Dear Lady Carnath—I have been in Canada all summer. No letters were forwarded. I find yours here at the Metropolitan. Thanks, I am well. Life is the same with me. I eat and drink and wither. But you are a memory to be thankful for, and I have never tried to forget you. I was glad to learn through Tower, whom I met in Montreal, that you were well and happy. I wish I may never hear otherwise.
Then followed several pages of news of her old friends.
“Poor fellow!” thought Edith with a sigh. “But I doubt if any woman or any circumstances would ever make a man like that happy. There are those wretched people, and I am not half dressed!”
Nevertheless, he again took his stand in her brain and elbowed Hedworth—whose concrete part was still detained in Switzerland. She did not answer the letter at once; it was not an easy letter to answer. But it haunted her; and finally she sat down at her desk and bit the end of her penholder.
She sat staring before her, the man in complete possession. And gradually the color left her face. If this old love, which her mind and senses had corporealized, refused to abdicate, had she any right to marry Hedworth? Now that she had unlocked this ghost, might not she find it at her side whenever her husband was absent, reminding her that she was a sort of mental bigamist? Carnath had no part in her dilemma; she barely recalled his episode.
She was as positive as she had been when the past unrolled itself that she had no wish to see the first man again; that did he stand before her his power would vanish. He was a back number—a fatal position to occupy in the imagination of a vital and world-living woman.
“Is it all that he awakened, made known to me, represented, that arises in resentment? Or is it that the soul only gives itself once, acknowledges only one mate? The mind and body, perhaps, obey the demand for companionship again. The soul in its loneliness endeavors to accompany these comrades, but finds itself linked to the mate of the past. Probably when a woman marries a man she does not love, the soul, having no demand made upon it, abstracts itself, sleeps. It is when a mate to whom it might wholly have given itself appears, that, in its isolation and desolation, it clamors for its wedded part.”

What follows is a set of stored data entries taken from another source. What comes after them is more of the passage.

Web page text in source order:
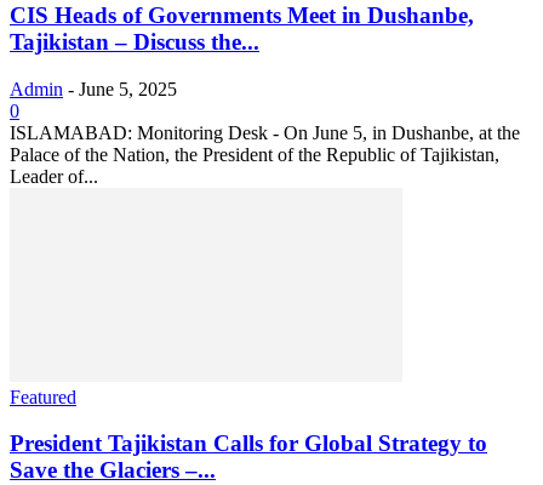
CIS Heads of Governments Meet in Dushanbe,
Tajikistan – Discuss the...
Admin - June 5, 2025
0
ISLAMABAD: Monitoring Desk - On June 5, in Dushanbe, at the
Palace of the Nation, the President of the Republic of Tajikistan,
Leader of...
Featured
President Tajikistan Calls for Global Strategy to
Save the Glaciers –...

Her teeth indented the nib of her penholder. “Was ever a woman in such a predicament before? So illusionary and yet so ridiculously actual! Shall I send Hedworth away and sit down with this phantom through life? I understand that some women get their happiness out of just that sort of thing. Then when I forget Hedworth would I forget him? Is passion needed to set the soul free? Until Hedworth made me feel awakened womanhood personified, I had not thought of this man for years, not even during the year of my mourning, when I was rather bored. What am I to do? I can’t fling my life away. I am not a morbid idiot. But I can’t marry one man if what I feel for him is simply the galvanizing of a corpse. Hedworth ought to be taken ill and his life despaired of. That is the way things would work out in a novel.”